WORK TASK:
Although the data below contains pictures, please reproduce only its words, exactly.

** Opening EXTRACTED MATERIAL block **

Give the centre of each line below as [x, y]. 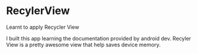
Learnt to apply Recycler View [43, 27]
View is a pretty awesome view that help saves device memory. [83, 45]
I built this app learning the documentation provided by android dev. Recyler [98, 38]
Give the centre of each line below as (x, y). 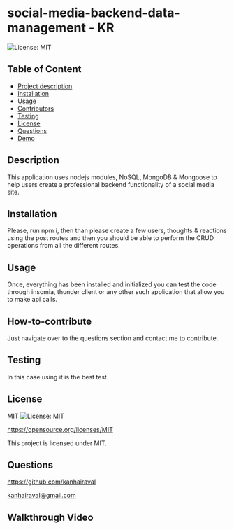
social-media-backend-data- (94, 13)
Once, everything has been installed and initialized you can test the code (112, 284)
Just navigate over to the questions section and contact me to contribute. (113, 338)
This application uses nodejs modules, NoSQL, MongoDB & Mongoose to (112, 177)
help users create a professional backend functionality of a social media (111, 184)
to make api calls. (32, 300)
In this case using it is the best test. (58, 377)
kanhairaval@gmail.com (42, 496)
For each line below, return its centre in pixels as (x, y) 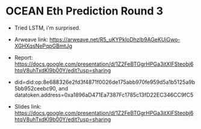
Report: (23, 57)
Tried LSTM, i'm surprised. (47, 28)
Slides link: (28, 106)
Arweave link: (31, 39)
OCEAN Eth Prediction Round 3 (85, 11)
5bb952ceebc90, (36, 88)
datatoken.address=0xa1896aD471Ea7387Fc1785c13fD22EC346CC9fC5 (104, 95)
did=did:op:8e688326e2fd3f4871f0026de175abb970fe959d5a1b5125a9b (105, 82)
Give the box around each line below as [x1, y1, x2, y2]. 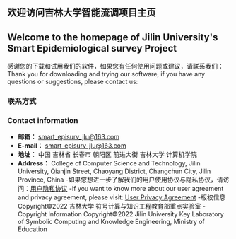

** Closing EXTRACTED MATERIAL block **

EXERCISE RESULT:
Give the centre of each line below as [x, y]. 
Learnt to apply Recycler View [43, 27]
View is a pretty awesome view that help saves device memory. [83, 45]
I built this app learning the documentation provided by android dev. Recyler [98, 38]
Give the centre of each line below as (x, y). 
social-media-backend-data- (94, 13)
Once, everything has been installed and initialized you can test the code (112, 284)
Just navigate over to the questions section and contact me to contribute. (113, 338)
This application uses nodejs modules, NoSQL, MongoDB & Mongoose to (112, 177)
help users create a professional backend functionality of a social media (111, 184)
to make api calls. (32, 300)
In this case using it is the best test. (58, 377)
kanhairaval@gmail.com (42, 496)
For each line below, return its centre in pixels as (x, y) 
Report: (23, 57)
Tried LSTM, i'm surprised. (47, 28)
Slides link: (28, 106)
Arweave link: (31, 39)
OCEAN Eth Prediction Round 3 (85, 11)
5bb952ceebc90, (36, 88)
datatoken.address=0xa1896aD471Ea7387Fc1785c13fD22EC346CC9fC5 (104, 95)
did=did:op:8e688326e2fd3f4871f0026de175abb970fe959d5a1b5125a9b (105, 82)
Give the box around each line below as [x1, y1, x2, y2]. 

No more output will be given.